While vitamin therapy and dietary modification are not effective treatment strategies for many, they do play a role in treatment for patients with one of a few rare forms of RP-like IRDs: abetalipoproteinemia (Bassen-Kornzweig syndrome), homozygous hypobetalipoproteinemia, phytanic acid oxidase deficiency (Refsum disease), and alpha-tocopherol transport protein deficiency [100,101]. Abetalipoproteinemia and hypobetalipoproteinemia, two genetic disorders characterized by impaired intestinal absorption of lipids, have an RP-like retinal degeneration as one manifestation [102]. Correction of the causative vitamin A and E deficiencies early in the disease course may slow progression of retinal degeneration More recently, investigation of various genetic targets has yielded encouraging results, with the emergence the first FDA approved gene therapy for RPE65-mediated IRD [103]. RPE65 is one of many genes implicated in autosomal recessive RP, as well as other IRDs such as Leber’s congenital amarousis (LCA) [104]. The RPE65 gene, located on chromosome 1, encodes the retinal pigment epitheliumspecific 65kDa protein (RPE65) [105]. In the classical RPEbased visual cycle, RPE65 is an isomerohydrolase, converting all-trans retinol back to the 11-cis configuration after photon absorption [105]. A lack of RPE65 leads to the accumulation of its substrates and depletion of 11-cis-retinol in the RPE [105]. In the setting of biallelic RPE65 mutations, gene replacement with subretinal injections of Voretigene Neparvovec, a recombinant adeno-associated virus (AAV) vector bearing the correct gene for RPE65 has been able to surpass this blockade of the visual cycle and improve visual function in humans [103].
In addition to gene therapy, inflammation and antiinflammatory treatments are an active field of RP research.
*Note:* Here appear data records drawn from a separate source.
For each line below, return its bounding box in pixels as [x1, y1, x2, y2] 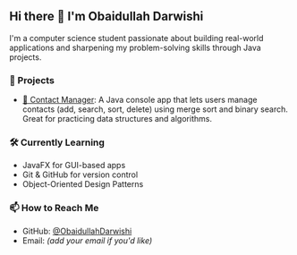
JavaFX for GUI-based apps [21, 160, 126, 171]
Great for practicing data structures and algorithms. [21, 114, 213, 124]
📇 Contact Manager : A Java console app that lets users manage [21, 95, 258, 106]
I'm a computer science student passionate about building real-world [9, 32, 264, 43]
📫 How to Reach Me [9, 202, 99, 215]
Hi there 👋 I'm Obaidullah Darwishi [9, 9, 204, 24]
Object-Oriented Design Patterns [21, 179, 144, 190]
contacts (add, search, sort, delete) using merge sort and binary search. [21, 104, 288, 115]
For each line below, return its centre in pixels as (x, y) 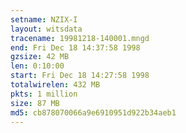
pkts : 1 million (44, 94)
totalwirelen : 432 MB (55, 85)
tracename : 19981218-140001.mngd (80, 38)
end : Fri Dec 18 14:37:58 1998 (75, 47)
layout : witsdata (46, 29)
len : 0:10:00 (37, 66)
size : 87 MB (35, 103)
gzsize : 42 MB (40, 57)

Analyses of inflammatory gene expression and cytokine levels, especially microglia-expressed IL-1β and NLRP-3 inflammasome activation in animal models of retinal degeneration, have suggested the utility of inflammatory modulation [28,69,83]. In fact, one difference found between an early-onset model of RP and a late-onset model is that pro-inflammatory genes were actively expressed for a much longer period before the disease phenotype presented itself in the late-onset model, possibly because anti-inflammatory responses were able to compensate during this extended period [83]. These results imply that anti-inflammatory treatment could prevent, or at minimum delay, progression to blindness in those affected.
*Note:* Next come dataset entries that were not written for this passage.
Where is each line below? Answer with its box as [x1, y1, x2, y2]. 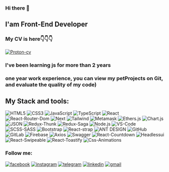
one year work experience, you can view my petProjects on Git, [5, 75, 163, 82]
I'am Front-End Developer [5, 20, 88, 29]
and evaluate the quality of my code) [5, 81, 97, 88]
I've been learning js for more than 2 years [5, 62, 111, 69]
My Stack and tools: [5, 97, 69, 105]
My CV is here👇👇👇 [5, 35, 53, 42]
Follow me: [5, 150, 33, 157]
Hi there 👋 [5, 5, 30, 12]

One potential anti-inflammatory therapy for RP is upadacitinib (UPA), a JAK inhibitor approved for the treatment of rheumatoid arthritis. This drug has been shown to block proinflammatory signaling in cultured retinal cells that is consistent with inflammation upregulated in RP [28]. Another study shows that dexamethasone used in a mouse model of RP caused downregulation of retinal inflammation and partial retention of retinal photoreceptor function [106]. These results imply the existence of several opportunities to evaluate existing anti-inflammatory and immune modulating therapies for the treatment of patients with RP.
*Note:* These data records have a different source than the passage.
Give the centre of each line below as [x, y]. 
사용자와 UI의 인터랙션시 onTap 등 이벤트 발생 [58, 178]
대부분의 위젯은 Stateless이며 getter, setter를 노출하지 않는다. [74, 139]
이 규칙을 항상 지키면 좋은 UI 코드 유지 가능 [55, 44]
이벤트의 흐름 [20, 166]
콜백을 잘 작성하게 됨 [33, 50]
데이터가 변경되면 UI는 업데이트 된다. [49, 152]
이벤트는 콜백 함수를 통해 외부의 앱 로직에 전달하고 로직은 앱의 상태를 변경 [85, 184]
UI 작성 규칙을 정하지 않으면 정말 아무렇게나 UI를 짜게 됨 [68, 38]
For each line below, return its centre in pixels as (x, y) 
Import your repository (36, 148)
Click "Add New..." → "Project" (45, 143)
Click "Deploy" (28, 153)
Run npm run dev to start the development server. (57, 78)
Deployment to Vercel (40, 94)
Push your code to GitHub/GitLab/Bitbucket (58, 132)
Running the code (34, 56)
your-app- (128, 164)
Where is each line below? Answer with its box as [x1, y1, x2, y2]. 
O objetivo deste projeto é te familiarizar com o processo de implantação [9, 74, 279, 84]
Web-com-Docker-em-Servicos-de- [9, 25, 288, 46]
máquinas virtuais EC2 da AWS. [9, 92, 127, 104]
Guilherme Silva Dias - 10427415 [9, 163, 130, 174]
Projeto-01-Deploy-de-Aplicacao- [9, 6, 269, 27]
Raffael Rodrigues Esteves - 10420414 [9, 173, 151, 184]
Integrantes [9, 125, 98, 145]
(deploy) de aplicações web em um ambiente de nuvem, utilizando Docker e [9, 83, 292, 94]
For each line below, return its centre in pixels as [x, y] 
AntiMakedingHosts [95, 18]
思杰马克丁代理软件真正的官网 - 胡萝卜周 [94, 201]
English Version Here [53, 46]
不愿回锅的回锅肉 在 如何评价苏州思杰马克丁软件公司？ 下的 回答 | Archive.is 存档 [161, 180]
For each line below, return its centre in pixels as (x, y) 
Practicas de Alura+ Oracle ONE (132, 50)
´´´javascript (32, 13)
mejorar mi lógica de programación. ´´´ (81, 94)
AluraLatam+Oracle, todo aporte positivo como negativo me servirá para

Various components of the immune system have been found to significantly contribute to the pathogenesis of retinal degenerative diseases such as AMD and RP. The abundance of existing anti-inflammatory medications, a large and varied group of therapies, is certainly an advantage of this line of investigation. Regardless of the etiology of the disease, inflammatory blockade or modulation could have substantial impact on quality of life for patients with progressive retinal disease by prolonging their sight for years, or even until more permanent therapies become available. Further evaluation of appropriate drug choices, delivery methods, and dosing regimens will be necessary to eventually secure safe, minimally invasive, and efficacious treatment options for a wide range of patients with vision-threatening retinal pathology.